* **EXERCISE PROMPT**
Could you repeat all of the entries word for word, minus any pictures?

* **RECORDS FOR THIS EXERCISE**
-- -- --

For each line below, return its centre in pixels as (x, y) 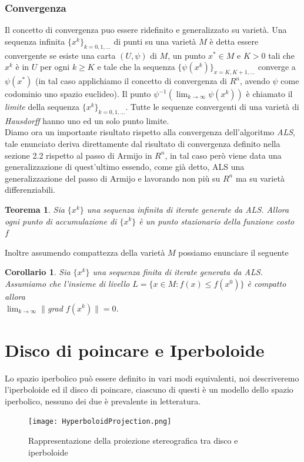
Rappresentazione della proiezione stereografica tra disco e (133, 441)
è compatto (267, 283)
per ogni (55, 67)
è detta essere (234, 41)
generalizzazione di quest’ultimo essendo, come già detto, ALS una (125, 167)
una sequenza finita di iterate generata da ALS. (178, 272)
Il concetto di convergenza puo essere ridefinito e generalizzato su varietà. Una (146, 30)
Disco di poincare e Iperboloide (135, 349)

-- -- --

* **TASK RESULT**
For each line below, return its centre in pixels as (x, y) 
Rappresentazione della proiezione stereografica tra disco e (133, 441)
è compatto (267, 283)
per ogni (55, 67)
è detta essere (234, 41)
generalizzazione di quest’ultimo essendo, come già detto, ALS una (125, 167)
una sequenza finita di iterate generata da ALS. (178, 272)
Il concetto di convergenza puo essere ridefinito e generalizzato su varietà. Una (146, 30)
Disco di poincare e Iperboloide (135, 349)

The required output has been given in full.